What am I really afraid of? Performing in front of others. When I practice, it doesn't seem so bad, especially when I practice in front of the same people over and over again. I get that feeling like this isn't so bad, and try to hang onto that, so when I do have to perform in front of others, I can relax and just enjoy the experience. I convince myself that I can do it. Then when it comes down to it, I get so freaking nervous and it drives me crazy. I don't think it will ever get better.
This happened last Friday night at the black belt class. We had to perform all of our forms. I was real nervous, but did not too bad. Until it came to stick. Then, I couldn't remember the first couple moves to get started. That's all it took, and then I got flustered and nothing worked. This feeling went into the next form which was spear. I sucked at that too.

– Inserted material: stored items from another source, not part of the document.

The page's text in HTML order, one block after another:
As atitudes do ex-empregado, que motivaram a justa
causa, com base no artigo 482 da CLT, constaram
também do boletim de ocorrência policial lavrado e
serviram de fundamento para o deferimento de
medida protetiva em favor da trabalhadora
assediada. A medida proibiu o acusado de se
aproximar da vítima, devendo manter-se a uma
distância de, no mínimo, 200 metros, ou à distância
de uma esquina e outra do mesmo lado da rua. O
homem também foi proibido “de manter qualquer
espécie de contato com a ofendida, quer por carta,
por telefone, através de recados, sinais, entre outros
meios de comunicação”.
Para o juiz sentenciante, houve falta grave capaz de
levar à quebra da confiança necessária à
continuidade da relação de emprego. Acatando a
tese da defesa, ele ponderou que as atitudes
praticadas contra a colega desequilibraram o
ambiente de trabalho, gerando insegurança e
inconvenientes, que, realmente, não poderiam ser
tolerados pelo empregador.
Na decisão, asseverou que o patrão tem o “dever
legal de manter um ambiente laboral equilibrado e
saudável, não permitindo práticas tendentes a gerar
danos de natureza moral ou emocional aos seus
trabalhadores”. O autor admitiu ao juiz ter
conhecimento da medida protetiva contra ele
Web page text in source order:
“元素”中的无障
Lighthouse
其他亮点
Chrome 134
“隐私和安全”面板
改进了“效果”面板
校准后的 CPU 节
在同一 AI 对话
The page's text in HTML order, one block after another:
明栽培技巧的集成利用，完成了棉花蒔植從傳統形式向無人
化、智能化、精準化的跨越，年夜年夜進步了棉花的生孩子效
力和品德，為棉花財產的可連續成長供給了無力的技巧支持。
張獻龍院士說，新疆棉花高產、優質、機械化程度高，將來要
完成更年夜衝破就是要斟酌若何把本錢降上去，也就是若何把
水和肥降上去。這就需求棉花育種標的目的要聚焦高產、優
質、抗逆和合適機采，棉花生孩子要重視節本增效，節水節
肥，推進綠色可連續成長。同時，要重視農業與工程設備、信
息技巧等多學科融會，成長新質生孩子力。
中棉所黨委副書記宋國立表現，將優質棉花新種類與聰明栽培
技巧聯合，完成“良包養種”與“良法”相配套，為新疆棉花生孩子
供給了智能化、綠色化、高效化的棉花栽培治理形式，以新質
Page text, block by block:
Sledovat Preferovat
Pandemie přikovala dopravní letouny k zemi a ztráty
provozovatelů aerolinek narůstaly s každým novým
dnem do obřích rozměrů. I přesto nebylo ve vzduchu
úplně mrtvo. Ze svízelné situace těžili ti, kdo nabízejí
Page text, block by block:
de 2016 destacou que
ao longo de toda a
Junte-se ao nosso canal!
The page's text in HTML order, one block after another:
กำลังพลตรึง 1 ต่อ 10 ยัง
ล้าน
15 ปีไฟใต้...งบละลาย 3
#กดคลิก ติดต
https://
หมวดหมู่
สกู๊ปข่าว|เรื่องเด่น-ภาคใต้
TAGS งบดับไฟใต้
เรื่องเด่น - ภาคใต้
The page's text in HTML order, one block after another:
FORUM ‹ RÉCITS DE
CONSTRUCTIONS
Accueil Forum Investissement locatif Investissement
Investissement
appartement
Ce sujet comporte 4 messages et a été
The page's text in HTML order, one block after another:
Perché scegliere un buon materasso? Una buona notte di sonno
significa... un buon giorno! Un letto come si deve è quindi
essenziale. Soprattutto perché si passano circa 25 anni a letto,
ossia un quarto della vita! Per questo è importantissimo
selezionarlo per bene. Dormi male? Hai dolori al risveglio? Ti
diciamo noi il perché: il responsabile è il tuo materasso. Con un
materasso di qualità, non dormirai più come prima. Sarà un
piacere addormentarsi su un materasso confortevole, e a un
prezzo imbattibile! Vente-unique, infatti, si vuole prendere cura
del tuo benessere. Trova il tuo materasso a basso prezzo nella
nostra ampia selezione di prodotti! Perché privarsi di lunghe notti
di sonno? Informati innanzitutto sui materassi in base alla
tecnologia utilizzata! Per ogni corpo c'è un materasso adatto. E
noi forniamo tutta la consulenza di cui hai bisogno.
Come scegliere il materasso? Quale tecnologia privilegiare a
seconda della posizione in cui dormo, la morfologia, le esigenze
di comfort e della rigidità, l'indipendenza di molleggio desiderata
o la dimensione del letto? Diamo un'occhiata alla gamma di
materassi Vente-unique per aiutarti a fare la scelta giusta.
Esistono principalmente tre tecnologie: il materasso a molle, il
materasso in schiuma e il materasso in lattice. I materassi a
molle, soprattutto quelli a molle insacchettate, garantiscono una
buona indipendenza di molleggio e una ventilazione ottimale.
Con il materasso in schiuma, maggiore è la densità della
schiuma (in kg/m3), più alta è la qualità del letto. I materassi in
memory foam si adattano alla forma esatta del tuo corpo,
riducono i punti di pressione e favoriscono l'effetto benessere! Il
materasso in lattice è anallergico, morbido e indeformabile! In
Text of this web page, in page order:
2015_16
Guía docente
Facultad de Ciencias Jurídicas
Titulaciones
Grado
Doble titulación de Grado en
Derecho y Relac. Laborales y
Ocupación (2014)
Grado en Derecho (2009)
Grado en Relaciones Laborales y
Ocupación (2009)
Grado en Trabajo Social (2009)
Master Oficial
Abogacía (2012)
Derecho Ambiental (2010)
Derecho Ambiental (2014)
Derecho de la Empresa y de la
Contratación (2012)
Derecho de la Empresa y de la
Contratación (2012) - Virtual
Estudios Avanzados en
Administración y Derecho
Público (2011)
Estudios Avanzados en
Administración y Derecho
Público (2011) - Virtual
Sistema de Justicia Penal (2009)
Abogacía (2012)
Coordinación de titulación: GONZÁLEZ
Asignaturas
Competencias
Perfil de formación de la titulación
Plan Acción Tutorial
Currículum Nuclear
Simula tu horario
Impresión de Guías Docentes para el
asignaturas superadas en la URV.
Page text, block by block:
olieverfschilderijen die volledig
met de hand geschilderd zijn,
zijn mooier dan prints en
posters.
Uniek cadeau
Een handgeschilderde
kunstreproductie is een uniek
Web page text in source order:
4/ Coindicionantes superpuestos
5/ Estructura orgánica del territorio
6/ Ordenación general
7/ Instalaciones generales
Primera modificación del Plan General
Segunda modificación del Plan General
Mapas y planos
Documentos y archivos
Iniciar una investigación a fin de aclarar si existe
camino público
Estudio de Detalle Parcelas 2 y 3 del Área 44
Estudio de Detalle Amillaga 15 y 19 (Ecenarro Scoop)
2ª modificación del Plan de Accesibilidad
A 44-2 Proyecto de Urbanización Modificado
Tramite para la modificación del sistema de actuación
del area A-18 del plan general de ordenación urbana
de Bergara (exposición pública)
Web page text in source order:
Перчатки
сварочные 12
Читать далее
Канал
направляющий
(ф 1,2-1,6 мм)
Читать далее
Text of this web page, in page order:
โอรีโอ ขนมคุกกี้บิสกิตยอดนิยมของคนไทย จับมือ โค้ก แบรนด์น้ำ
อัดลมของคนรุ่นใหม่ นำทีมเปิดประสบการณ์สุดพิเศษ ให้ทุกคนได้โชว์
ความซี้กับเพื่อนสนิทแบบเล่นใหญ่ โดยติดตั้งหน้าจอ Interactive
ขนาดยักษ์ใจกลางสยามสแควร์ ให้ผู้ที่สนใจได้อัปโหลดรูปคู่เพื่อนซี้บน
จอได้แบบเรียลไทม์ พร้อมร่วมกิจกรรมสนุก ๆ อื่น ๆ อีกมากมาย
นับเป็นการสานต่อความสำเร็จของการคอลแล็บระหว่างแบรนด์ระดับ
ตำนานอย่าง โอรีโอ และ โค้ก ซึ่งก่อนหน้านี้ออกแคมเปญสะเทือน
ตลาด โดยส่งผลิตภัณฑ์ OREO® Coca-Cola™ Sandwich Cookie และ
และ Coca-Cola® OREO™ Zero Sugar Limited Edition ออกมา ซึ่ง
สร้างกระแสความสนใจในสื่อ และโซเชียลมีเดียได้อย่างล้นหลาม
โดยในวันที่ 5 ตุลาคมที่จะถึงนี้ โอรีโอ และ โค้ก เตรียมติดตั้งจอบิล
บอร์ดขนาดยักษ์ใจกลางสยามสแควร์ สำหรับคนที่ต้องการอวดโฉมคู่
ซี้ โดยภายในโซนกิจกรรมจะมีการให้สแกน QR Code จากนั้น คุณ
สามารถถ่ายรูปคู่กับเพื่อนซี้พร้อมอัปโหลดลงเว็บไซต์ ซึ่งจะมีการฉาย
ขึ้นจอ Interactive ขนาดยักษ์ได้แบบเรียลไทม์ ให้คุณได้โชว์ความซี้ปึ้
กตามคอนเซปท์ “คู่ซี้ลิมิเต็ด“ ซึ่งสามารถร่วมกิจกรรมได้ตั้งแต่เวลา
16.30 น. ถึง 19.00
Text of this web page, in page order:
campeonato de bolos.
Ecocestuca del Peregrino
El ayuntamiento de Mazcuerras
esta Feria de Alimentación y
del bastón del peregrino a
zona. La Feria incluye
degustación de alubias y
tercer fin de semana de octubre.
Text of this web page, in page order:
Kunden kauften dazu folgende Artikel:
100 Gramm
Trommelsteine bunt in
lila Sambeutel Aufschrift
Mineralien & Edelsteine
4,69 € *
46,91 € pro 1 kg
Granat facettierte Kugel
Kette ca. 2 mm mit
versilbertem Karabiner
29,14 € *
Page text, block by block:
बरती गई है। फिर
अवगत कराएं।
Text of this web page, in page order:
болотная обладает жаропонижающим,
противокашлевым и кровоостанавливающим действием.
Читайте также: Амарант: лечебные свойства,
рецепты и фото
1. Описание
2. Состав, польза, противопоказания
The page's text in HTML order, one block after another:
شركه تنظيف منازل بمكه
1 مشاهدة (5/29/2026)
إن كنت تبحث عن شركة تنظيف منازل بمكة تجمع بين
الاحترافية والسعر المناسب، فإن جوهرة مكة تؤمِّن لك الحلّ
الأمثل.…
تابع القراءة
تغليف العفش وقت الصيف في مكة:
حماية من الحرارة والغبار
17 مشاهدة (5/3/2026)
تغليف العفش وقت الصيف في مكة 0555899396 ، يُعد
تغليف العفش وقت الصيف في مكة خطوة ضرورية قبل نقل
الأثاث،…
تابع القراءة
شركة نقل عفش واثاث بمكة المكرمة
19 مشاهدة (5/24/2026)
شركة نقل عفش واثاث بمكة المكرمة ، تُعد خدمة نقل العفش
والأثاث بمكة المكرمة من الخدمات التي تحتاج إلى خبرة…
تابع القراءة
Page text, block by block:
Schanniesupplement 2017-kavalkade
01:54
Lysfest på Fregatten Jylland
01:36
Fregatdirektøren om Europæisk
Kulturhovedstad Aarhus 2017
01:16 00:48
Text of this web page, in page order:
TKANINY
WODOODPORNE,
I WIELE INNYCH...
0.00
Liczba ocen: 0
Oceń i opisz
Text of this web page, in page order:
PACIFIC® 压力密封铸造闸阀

What I find bothersome here, is that the very next day, as I drove to the kung fu school, I could do stick perfectly in my head. When I got to the school, I could actually do it with my stick. With help by sihing Lowery on a couple of brain farts with spear, I got through that entire form too. So what happened Friday night? I got nervous, and my brain forgot how to work. Even Sifu Rybak made a comment to me that she could see I got nervous and then flustered.
I guess what it all boils down to, is practice enough so that even when you are nervous, your muscle memory can pretty much perform on it's own. I have to admit that I hadn't touched stick or spear for probably a year or more, so how can I possibly expect to perform any better than I did.